▶ **Collected data**
++++++++++
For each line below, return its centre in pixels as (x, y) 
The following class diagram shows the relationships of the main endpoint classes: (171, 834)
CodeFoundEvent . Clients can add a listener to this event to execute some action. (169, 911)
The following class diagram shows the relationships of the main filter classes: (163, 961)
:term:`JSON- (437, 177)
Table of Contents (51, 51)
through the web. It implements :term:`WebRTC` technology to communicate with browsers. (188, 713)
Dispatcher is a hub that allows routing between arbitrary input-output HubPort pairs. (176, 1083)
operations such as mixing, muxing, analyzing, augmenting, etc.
++++++++++
▶ **Exercise instructions**
From the line containing "classes: (171, 834)" down to the final line of the data, write out every line exactly; both the first and last of these belong in your answer, and nothing else does.

▶ **Result of this task**
The following class diagram shows the relationships of the main endpoint classes: (171, 834)
CodeFoundEvent . Clients can add a listener to this event to execute some action. (169, 911)
The following class diagram shows the relationships of the main filter classes: (163, 961)
:term:`JSON- (437, 177)
Table of Contents (51, 51)
through the web. It implements :term:`WebRTC` technology to communicate with browsers. (188, 713)
Dispatcher is a hub that allows routing between arbitrary input-output HubPort pairs. (176, 1083)
operations such as mixing, muxing, analyzing, augmenting, etc.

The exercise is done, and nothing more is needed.